The Michelin Guide in Miami
When Michelin arrived in Miami in 2022, it validated a shift already underway. The Guide awarded three stars to Juvia and one star each to six other restaurants, signaling that Miami's dining had matured beyond nightlife and celebrity chef vanity projects. By 2026, the selection has refined. Four of the original starred restaurants maintain their distinction. Five new single stars have emerged—Cote Miami, Stubborn Seed, Boia De, Le Jardinier, and others—representing distinct culinary voices rather than safe celebrity names.

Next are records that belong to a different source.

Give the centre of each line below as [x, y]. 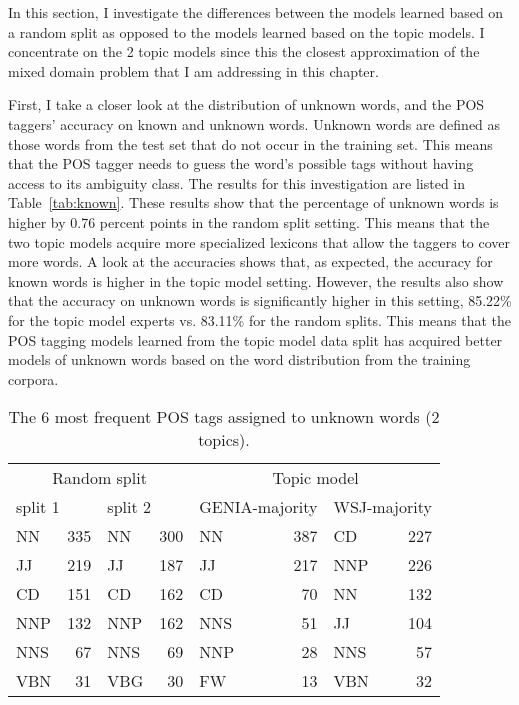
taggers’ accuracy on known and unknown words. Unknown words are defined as [254, 123]
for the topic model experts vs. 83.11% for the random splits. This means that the [260, 319]
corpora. [33, 378]
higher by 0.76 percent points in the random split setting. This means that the [249, 221]
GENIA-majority [258, 507]
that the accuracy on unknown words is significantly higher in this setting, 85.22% [260, 300]
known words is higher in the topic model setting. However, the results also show [256, 280]
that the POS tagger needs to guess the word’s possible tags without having [241, 163]
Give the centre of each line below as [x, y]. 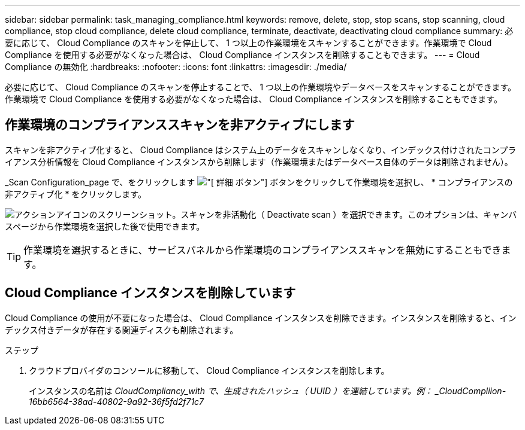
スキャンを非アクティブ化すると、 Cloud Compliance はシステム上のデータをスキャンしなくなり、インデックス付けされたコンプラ [261, 150]
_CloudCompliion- [471, 391]
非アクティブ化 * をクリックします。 [76, 194]
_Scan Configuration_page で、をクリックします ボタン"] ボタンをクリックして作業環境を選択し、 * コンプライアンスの [259, 182]
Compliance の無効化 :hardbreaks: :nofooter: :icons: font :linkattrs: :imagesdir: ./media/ [176, 67]
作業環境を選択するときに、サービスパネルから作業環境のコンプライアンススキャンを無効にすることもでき [262, 250]
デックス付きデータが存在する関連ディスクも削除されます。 [122, 330]
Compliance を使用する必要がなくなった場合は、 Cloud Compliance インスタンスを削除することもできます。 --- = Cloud [242, 55]
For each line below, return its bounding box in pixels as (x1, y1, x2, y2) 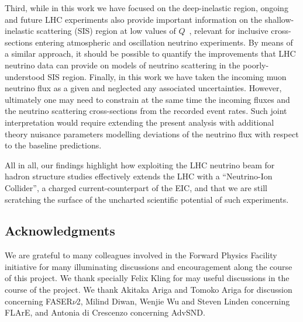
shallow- (264, 13, 294, 25)
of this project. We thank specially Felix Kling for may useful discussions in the (5, 272, 290, 284)
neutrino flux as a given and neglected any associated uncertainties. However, (5, 82, 282, 94)
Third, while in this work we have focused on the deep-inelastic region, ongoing (5, 2, 288, 13)
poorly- (243, 58, 269, 71)
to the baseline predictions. (5, 139, 102, 151)
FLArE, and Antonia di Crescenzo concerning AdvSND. (5, 306, 205, 318)
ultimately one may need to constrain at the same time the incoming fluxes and (5, 93, 290, 105)
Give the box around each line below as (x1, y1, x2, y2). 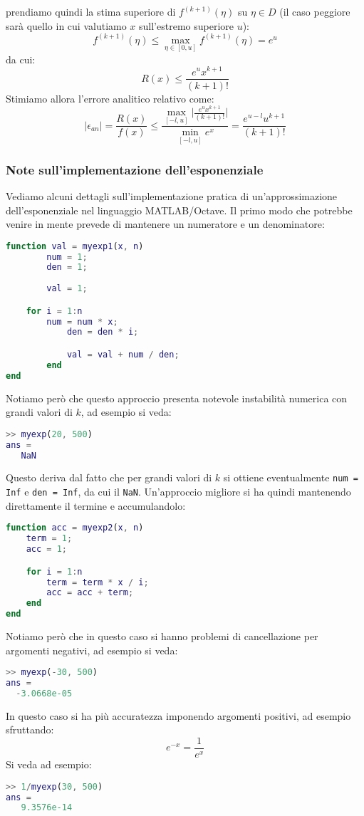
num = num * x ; (46, 316, 118, 327)
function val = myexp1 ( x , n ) (6, 241, 144, 251)
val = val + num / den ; (66, 350, 180, 360)
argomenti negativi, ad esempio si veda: (6, 642, 178, 657)
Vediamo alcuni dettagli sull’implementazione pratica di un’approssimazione (6, 188, 338, 203)
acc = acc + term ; (46, 587, 134, 598)
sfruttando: (6, 722, 54, 737)
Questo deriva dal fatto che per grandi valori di (6, 470, 212, 485)
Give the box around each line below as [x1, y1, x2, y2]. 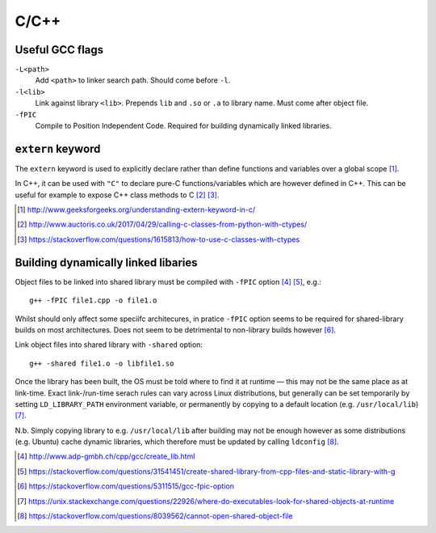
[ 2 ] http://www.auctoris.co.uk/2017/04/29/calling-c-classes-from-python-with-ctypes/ [17, 219, 308, 230]
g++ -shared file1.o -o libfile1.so [29, 358, 174, 368]
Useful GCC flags [15, 43, 104, 57]
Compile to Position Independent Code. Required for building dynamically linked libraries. [35, 121, 332, 131]
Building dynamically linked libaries [15, 256, 198, 269]
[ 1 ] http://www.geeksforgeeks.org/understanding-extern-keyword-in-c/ [17, 205, 256, 214]
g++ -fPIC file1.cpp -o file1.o [29, 296, 157, 305]
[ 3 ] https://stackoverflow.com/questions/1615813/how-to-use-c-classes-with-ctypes [17, 235, 300, 244]
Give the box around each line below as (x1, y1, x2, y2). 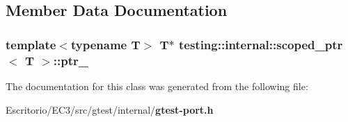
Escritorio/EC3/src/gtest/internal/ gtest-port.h (6, 102, 214, 116)
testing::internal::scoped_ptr (178, 35, 343, 53)
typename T (70, 35, 141, 53)
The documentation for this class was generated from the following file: (6, 78, 308, 93)
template (6, 35, 56, 53)
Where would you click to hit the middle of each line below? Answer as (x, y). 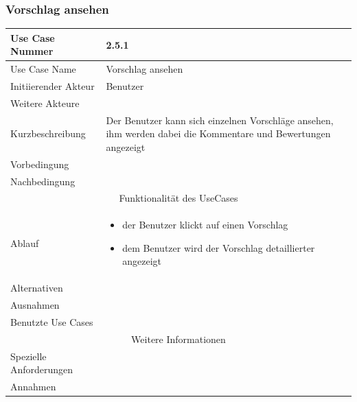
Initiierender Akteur (53, 86)
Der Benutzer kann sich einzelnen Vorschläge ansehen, (220, 120)
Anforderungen (42, 369)
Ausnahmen (35, 305)
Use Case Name (43, 69)
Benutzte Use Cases (52, 321)
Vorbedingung (40, 164)
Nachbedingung (43, 181)
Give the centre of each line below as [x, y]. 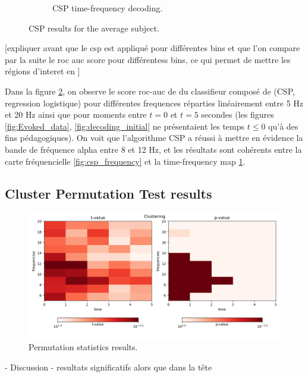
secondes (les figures [238, 114]
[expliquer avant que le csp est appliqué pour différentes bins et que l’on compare [153, 48]
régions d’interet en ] [43, 71]
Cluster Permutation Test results [109, 193]
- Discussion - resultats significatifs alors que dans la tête [109, 367]
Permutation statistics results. [83, 346]
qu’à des [283, 126]
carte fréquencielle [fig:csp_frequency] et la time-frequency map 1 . [125, 161]

The Guide's presence changed restaurant behavior. Reservations became harder. Prices rose. But quality rose faster. Chefs now have permission to experiment. Diners now arrive with higher expectations. Michelin didn't create Miami's food culture; it simply certified what was already happening in the kitchen. The single-star category is where innovation lives in 2026—think Korean BBQ tableside fire, 30-seat natural wine temples, French technique applied to heirloom tomatoes, and Japanese precision transplanted to Wynwood.
Cote Miami
Chef Simon Kim's Cote Miami is the only Korean steakhouse in Miami with a Michelin star, and it shows no sign of losing it. The Design District location—housed in a converted warehouse with floor-to-ceiling windows and a 60-foot open kitchen—seats 120 but feels more intimate. Tables are equipped with personal USDA Prime tableside grills. The experience begins with banchan: house-made kimchi, pickled vegetables, soft tofu. Then comes the meat. The Butcher's Feast ($78 pp, offered at lunch) includes ribeye, short rib, beef tongue, and brisket. Dinner climbs to $150–$250 pp depending on cuts and sides.
The grilling ritual matters as much as the beef. Servers teach table-side technique, adjusting heat, flipping timing, instructing on wrap methodology. Marinated short ribs fall apart before you finish biting. The seasoned ribeye has been dry-aged in-house. Banchan replenish constantly—cucumber salad, steamed egg, perilla leaves, ssamjang. The permanent reservation list speaks to permanence. This is Miami's only Korean Michelin table, and every tourist with a serious palate eventually finds it.
Location: 3900 NE 2nd Ave, Miami (Design District)
Reservations: 4–8 weeks required. Call direct or use Resy.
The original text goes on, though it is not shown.